Task
Copy each line of the records that holds the string "explosion".

Source information
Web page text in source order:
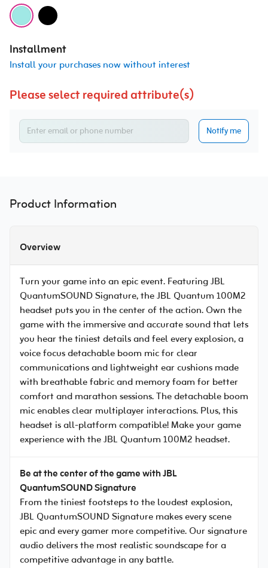
Installment
Install your purchases now without interest
Please select required attribute(s)
Notify me
Product Information
Overview
Turn your game into an epic event. Featuring JBL
QuantumSOUND Signature, the JBL Quantum 100M2
headset puts you in the center of the action. Own the
game with the immersive and accurate sound that lets
you hear the tiniest details and feel every explosion, a
voice focus detachable boom mic for clear
communications and lightweight ear cushions made
with breathable fabric and memory foam for better
comfort and marathon sessions. The detachable boom
mic enables clear multiplayer interactions. Plus, this
headset is all-platform compatible! Make your game
experience with the JBL Quantum 100M2 headset.
Be at the center of the game with JBL
QuantumSOUND Signature
From the tiniest footsteps to the loudest explosion,
JBL QuantumSOUND Signature makes every scene
epic and every gamer more competitive. Our signature
audio delivers the most realistic soundscape for a
competitive advantage in any battle.
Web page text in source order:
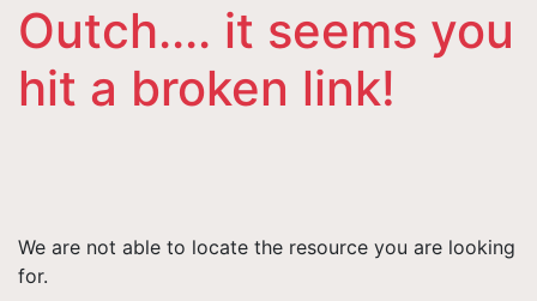
Outch.... it seems you
hit a broken link!
We are not able to locate the resource you are looking
for.
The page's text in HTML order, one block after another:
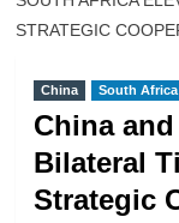
STRATEGIC
China South Africa
China
Bilateral
Strategic
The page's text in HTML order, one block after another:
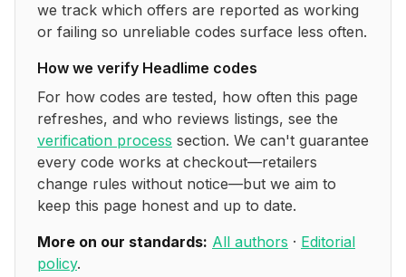
we track which offers are reported as working
or failing so unreliable codes surface less often.
How we verify Headlime codes
For how codes are tested, how often this page
refreshes, and who reviews listings, see the
verification process section. We can't guarantee
every code works at checkout—retailers
change rules without notice—but we aim to
keep this page honest and up to date.
More on our standards: All authors · Editorial
policy.
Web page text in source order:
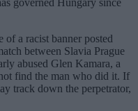
governed Hungary since
of a racist banner posted
between Slavia Prague
abused Glen Kamara, a
find the man who did it. If
track down the perpetrator,
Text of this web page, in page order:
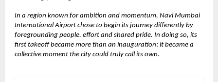
In a region known for ambition and momentum, Navi Mumbai
International Airport chose to begin its journey differently by
foregrounding people, effort and shared pride. In doing so, its
first takeoff became more than an inauguration; it became a
collective moment the city could truly call its own.
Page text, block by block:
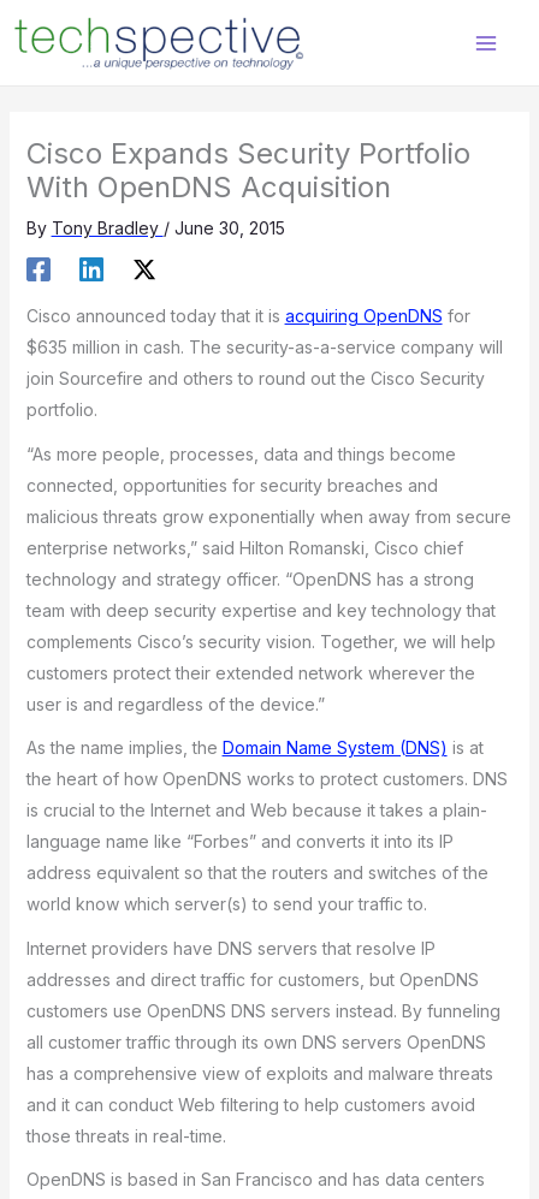
content
Cisco Expands Security Portfolio
With OpenDNS Acquisition
By Tony Bradley / June 30, 2015
Cisco announced today that it is acquiring OpenDNS for
$635 million in cash. The security-as-a-service company will
join Sourcefire and others to round out the Cisco Security
portfolio.
“As more people, processes, data and things become
connected, opportunities for security breaches and
malicious threats grow exponentially when away from secure
enterprise networks,” said Hilton Romanski, Cisco chief
technology and strategy officer. “OpenDNS has a strong
team with deep security expertise and key technology that
complements Cisco’s security vision. Together, we will help
customers protect their extended network wherever the
user is and regardless of the device.”
As the name implies, the Domain Name System (DNS) is at
the heart of how OpenDNS works to protect customers. DNS
is crucial to the Internet and Web because it takes a plain-
language name like “Forbes” and converts it into its IP
address equivalent so that the routers and switches of the
world know which server(s) to send your traffic to.
Internet providers have DNS servers that resolve IP
addresses and direct traffic for customers, but OpenDNS
customers use OpenDNS DNS servers instead. By funneling
all customer traffic through its own DNS servers OpenDNS
has a comprehensive view of exploits and malware threats
and it can conduct Web filtering to help customers avoid
those threats in real-time.
OpenDNS is based in San Francisco and has data centers
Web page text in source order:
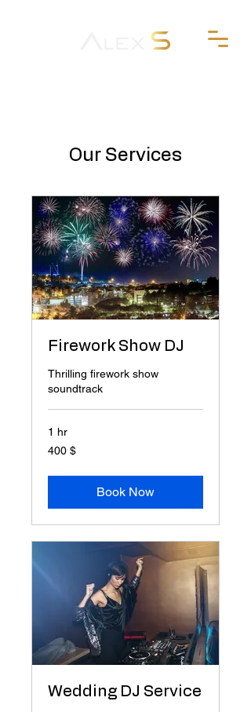
Our Services
Firework Show DJ
Thrilling firework show
soundtrack
1 hr
400
δολάρια
400 $
Book Now
Wedding DJ Service
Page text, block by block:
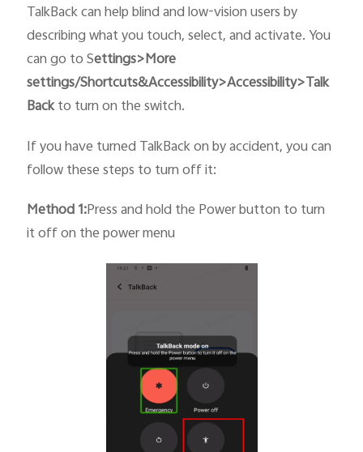
TalkBack can help blind and low-vision users by
describing what you touch, select, and activate. You
can go to Settings>More
settings/Shortcuts&Accessibility>Accessibility>Talk
Backto turn on the switch.
If you have turned TalkBack on by accident, you can
follow these steps to turn off it:
Method 1:Press and hold the Power button to turn
it off on the power menu
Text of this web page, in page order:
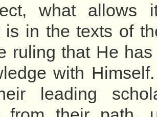
what allows
is in the texts of
ruling that He
with
leading
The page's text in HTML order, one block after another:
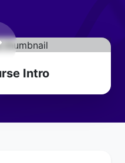
Intro

Exercise output
you hear the tiniest details and feel every explosion, a
From the tiniest footsteps to the loudest explosion,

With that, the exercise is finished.